**Records:**
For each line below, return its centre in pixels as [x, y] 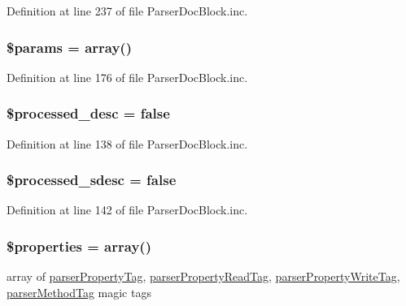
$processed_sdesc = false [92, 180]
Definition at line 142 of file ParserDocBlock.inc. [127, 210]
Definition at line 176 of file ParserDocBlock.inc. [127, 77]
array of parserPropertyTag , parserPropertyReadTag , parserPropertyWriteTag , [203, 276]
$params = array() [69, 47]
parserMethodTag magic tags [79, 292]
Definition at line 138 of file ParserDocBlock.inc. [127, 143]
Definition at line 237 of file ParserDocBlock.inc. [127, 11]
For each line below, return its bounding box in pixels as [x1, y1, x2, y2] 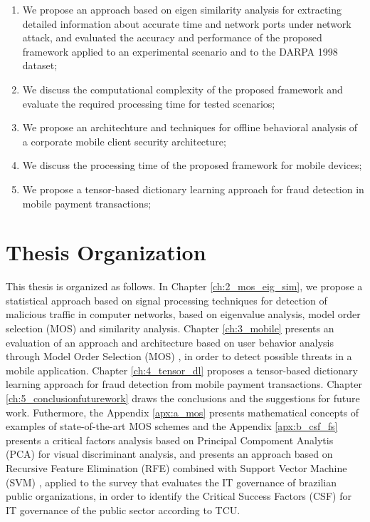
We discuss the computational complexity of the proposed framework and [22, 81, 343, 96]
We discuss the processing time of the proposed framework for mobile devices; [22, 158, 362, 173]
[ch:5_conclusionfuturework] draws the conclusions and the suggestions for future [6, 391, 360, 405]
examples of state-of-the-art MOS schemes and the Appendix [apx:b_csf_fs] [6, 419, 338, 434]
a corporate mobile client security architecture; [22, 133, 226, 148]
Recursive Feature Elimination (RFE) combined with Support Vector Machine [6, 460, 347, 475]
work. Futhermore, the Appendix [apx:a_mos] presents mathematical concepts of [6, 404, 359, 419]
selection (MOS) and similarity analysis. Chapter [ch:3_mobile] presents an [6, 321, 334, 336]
* * *
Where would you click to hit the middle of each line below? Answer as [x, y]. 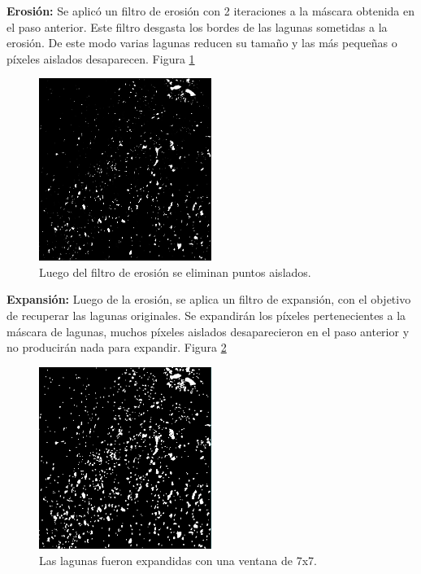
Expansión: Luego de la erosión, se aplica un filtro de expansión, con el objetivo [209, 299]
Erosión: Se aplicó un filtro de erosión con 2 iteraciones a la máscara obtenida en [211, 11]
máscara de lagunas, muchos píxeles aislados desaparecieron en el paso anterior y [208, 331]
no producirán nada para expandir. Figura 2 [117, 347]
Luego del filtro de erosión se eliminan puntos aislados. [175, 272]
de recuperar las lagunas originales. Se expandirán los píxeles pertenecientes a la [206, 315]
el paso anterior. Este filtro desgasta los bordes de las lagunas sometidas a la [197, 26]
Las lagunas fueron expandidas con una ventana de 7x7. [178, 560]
...
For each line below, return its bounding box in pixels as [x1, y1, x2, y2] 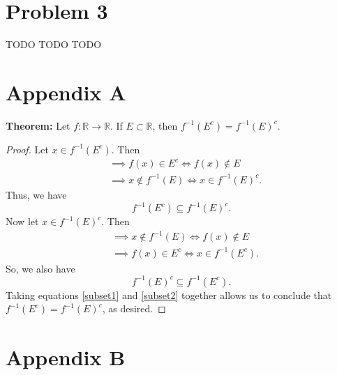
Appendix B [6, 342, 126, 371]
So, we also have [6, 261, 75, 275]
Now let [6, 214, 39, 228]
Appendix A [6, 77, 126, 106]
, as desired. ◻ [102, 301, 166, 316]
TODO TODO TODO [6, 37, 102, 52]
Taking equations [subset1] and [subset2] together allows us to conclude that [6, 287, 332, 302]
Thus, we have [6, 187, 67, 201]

**Assignment:** From the records above, extract the lines from the one holding "For each line below, return its centre" through the one holding "array() [69, 47]", word for word; omit the pictures.

**Answer space:**
For each line below, return its centre in pixels as [x, y] 
$processed_sdesc = false [92, 180]
Definition at line 142 of file ParserDocBlock.inc. [127, 210]
Definition at line 176 of file ParserDocBlock.inc. [127, 77]
array of parserPropertyTag , parserPropertyReadTag , parserPropertyWriteTag , [203, 276]
$params = array() [69, 47]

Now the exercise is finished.